It is a connection-based, streaming, reliable, full-duplex protocol.
- Connection-based means that you have a definite partner. You aren't just sending your data out randomly, you're sending it to the program on the other end of the connection.
- Streaming means that your data is delivered in-order. Byte 1 will be delivered before byte 2, which in turn is delivered before byte 3.
- Reliable, because the TCP/IP implementations take over a number of incredibly important details which each application would otherwise have to build on its own.
- Full-duplex, meaning that both ends of the connection can be sending and/or receiving at the same time; the network does not mandate the rules about who can send or receive when.
Under the covers, TCP/IP takes the data that you give it, chops it up into packets, check-sums the data, addresses and routes it to its destination, acknowledges delivery, and automatically re-transmits lost or damaged packets.
It also automatically and adaptively detects congestion on the network, and controls the flow of data to ensure fair use of the network resources.
However, there is one thing that TCP/IP doesn't, and, can't, provide: the network is not of infinite capacity. There is some amount of sent-but-not-yet-received data which can be outstanding, but when you hit that limit, no more data may be sent.
Therefore, if you are not careful when you are designing your application-level protocol, it is possible to fall into a simple trap:
- On my end, I start sending data to you. I keep sending and sending, and at some point all my buffers fill up and so my write() call blocks, waiting for you to receive some of that data.
- However, on your end, you are doing the same thing: you keep sending and sending, and at some point all of your buffers fill up and so your write() call blocks, waiting for me to receive some of that data.
I'm never going to receive your data, because I'm blocked writing.
And you're never going to receive my data, because you're blocking writing.
This is commonly called a "write-write deadlock".
Unfortunately, this is the sort of error that you may not notice until your application has been in production for months or years, particularly if your local testing is performed on machines which are directly connected on local-area networks with large internal buffers.

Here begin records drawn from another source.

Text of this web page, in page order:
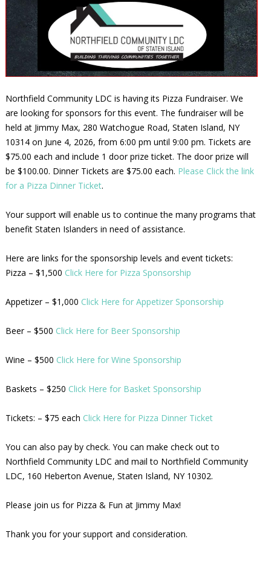
Northfield Community LDC is having its Pizza Fundraiser. We
are looking for sponsors for this event. The fundraiser will be
held at Jimmy Max, 280 Watchogue Road, Staten Island, NY
10314 on June 4, 2026, from 6:00 pm until 9:00 pm. Tickets are
$75.00 each and include 1 door prize ticket. The door prize will
be $100.00. Dinner Tickets are $75.00 each. Please Click the link
for a Pizza Dinner Ticket.
Your support will enable us to continue the many programs that
benefit Staten Islanders in need of assistance.
Here are links for the sponsorship levels and event tickets:
Pizza – $1,500 Click Here for Pizza Sponsorship
Appetizer – $1,000 Click Here for Appetizer Sponsorship
Beer – $500 Click Here for Beer Sponsorship
Wine – $500 Click Here for Wine Sponsorship
Baskets – $250 Click Here for Basket Sponsorship
Tickets: – $75 each Click Here for Pizza Dinner Ticket
You can also pay by check. You can make check out to
Northfield Community LDC and mail to Northfield Community
LDC, 160 Heberton Avenue, Staten Island, NY 10302.
Please join us for Pizza & Fun at Jimmy Max!
Thank you for your support and consideration.

There are various ways to avoid this problem, such as having programming conventions which ensure that each partner always reads data in preference to writing data, and, when reading data, programs always read as much data as is available before blocking or writing more data.
But the best way to avoid these sorts of problems is to be aware of them while designing and analyzing your application level protocols, so that you are careful not to build programs which fall into this trap.